### TASK REQUIREMENTS
Below are lines of data, and only some are wanted. Please repeat exactly those from the line that has "People Rated This (60, 9)" through the line that has "Check back soon!".

### INFORMATION GIVEN
···

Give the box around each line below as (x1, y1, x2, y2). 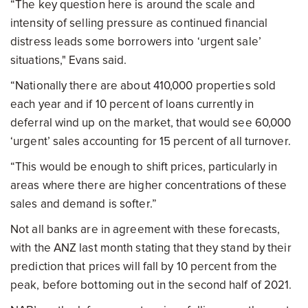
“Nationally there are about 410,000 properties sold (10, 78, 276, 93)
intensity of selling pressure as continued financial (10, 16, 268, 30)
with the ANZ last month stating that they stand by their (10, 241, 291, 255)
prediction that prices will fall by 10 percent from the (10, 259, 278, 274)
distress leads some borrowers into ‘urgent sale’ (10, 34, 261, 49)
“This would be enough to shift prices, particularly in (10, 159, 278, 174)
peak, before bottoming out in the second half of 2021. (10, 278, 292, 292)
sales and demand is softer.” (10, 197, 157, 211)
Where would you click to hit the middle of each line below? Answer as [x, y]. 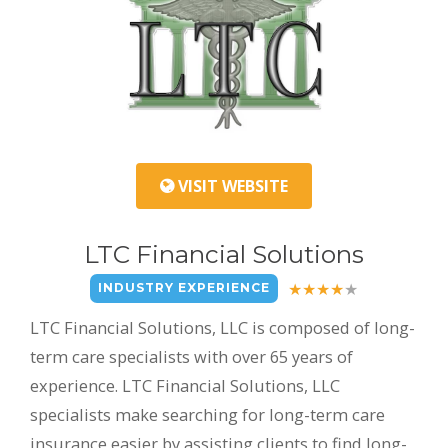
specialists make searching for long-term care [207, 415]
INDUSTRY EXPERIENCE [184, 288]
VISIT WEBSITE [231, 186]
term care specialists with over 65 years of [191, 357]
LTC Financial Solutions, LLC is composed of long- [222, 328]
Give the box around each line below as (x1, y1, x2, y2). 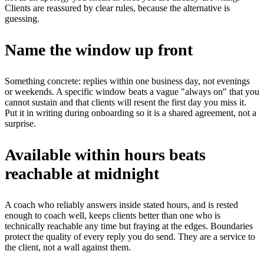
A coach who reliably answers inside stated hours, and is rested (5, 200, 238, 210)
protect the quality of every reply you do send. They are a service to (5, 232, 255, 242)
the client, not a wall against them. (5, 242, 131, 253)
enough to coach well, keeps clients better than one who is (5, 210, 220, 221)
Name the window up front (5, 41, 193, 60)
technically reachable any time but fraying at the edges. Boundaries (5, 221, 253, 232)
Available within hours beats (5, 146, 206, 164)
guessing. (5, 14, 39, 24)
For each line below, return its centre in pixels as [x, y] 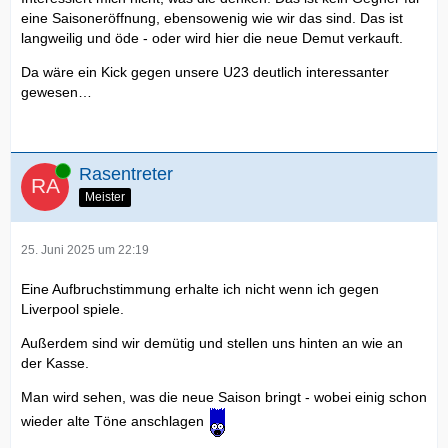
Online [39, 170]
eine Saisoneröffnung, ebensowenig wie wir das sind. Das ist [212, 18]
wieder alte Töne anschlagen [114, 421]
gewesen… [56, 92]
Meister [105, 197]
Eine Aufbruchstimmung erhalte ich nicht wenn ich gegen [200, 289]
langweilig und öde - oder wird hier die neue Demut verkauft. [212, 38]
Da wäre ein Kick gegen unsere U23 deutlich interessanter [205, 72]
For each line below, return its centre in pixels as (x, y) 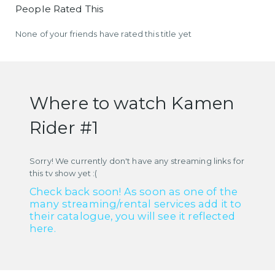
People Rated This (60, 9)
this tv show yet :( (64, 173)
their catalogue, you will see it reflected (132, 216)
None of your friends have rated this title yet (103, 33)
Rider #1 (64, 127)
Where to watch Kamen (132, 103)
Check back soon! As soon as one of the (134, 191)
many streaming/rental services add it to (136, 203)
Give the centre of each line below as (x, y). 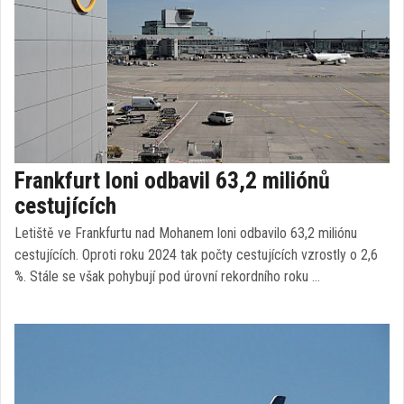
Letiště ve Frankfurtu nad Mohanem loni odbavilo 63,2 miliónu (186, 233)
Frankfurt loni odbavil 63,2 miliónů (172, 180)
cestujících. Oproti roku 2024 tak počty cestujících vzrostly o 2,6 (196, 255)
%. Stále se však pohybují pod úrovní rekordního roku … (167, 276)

···

### RESPONSE TO THIS TASK
People Rated This (60, 9)
this tv show yet :( (64, 173)
their catalogue, you will see it reflected (132, 216)
None of your friends have rated this title yet (103, 33)
Rider #1 (64, 127)
Where to watch Kamen (132, 103)
Check back soon! As soon as one of the (134, 191)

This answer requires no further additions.